*** Opening Supplied material ***

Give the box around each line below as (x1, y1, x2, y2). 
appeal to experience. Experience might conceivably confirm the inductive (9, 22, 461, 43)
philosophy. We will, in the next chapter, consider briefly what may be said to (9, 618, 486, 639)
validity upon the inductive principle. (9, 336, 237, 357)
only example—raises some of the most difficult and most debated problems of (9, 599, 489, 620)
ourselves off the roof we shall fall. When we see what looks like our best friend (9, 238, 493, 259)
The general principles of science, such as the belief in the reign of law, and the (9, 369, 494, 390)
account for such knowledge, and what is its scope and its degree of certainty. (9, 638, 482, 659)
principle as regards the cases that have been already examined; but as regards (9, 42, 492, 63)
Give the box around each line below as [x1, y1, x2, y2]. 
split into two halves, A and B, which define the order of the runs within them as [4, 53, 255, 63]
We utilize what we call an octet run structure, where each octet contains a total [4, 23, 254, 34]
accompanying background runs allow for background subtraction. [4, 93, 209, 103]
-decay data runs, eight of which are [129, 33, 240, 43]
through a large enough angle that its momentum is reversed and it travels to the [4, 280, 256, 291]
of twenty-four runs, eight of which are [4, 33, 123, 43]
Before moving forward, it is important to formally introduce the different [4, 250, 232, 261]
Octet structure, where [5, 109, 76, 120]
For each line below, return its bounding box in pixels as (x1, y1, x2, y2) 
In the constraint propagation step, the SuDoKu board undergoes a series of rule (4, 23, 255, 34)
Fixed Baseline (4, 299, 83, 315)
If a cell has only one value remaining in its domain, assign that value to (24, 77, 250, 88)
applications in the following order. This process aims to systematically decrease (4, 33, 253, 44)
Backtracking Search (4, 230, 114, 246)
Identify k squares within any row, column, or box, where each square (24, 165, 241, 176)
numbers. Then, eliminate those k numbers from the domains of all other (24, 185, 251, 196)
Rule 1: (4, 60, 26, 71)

*** Closing Supplied material ***

» **Task description**
Please, from the material above, copy only the lines from the line with "In the constraint" up to and including the line with "If a cell has", exactly as written.

» **Response to the task**
In the constraint propagation step, the SuDoKu board undergoes a series of rule (4, 23, 255, 34)
Fixed Baseline (4, 299, 83, 315)
If a cell has only one value remaining in its domain, assign that value to (24, 77, 250, 88)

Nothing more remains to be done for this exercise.